Frequentist Conditional Variance for Nonlinear Mixed-Effects Models

Abstract

AbstractNonlinear mixed-effects models are commonly used in fisheries and ecological studies to account for complex relationships and dependencies in data. These models involve both fixed parameters to estimate and random-effects (REs) to predict. This paper addresses the inferential setting involving repeated sampling of the data but conditional on the unknown REs. This setting is more appropriate when the focus is on statistical inferences based on the specific values of REs that generated the data.

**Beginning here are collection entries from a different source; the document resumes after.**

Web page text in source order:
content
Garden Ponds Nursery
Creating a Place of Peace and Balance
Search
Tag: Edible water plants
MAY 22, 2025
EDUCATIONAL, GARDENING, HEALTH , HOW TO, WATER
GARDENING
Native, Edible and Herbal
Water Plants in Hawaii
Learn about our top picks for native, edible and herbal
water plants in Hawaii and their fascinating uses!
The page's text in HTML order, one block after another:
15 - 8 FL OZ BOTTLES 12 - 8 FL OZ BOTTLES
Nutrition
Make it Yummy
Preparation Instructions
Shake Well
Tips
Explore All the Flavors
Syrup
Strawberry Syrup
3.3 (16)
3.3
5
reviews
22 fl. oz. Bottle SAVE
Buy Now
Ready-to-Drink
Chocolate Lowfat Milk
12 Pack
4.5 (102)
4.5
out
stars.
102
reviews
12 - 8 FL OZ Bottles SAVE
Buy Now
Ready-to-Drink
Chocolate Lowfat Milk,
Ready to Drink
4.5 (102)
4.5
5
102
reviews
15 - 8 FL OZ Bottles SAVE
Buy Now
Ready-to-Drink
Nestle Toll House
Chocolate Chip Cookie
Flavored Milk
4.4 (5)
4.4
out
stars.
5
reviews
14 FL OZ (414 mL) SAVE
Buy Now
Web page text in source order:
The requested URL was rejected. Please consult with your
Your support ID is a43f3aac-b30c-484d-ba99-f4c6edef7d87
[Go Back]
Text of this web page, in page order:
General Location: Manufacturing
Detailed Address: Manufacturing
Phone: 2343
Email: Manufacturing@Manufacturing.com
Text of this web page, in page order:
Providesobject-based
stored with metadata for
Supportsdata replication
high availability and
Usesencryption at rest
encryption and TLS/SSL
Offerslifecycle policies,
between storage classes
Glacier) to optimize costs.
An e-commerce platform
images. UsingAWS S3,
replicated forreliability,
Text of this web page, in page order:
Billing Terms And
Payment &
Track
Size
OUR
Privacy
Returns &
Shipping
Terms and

Assuming the Laplace approximation is appropriate to derive the marginal likelihood and following a frequentist framework, this work derives RE-conditional bias approximations of maximum likelihood parameter estimators and empirical Bayes RE predictors, as well as the conditional covariance and mean squared error (MSE) among parameter estimators and RE predictors. It is shown that the RE-conditional MSE can be approximated with the unconditional MSE. Simulation studies demonstrate that the variance and MSE approximations are reasonably accurate for relevant sample sizes. Considering the finite-sample RE-conditional biases in the parameter estimates and RE predictions, the MSE is more appropriate for constructing confidence intervals (CIs), and the CI coverage of REs should be interpreted as the average coverage over a range of REs or over repeated generation of REs.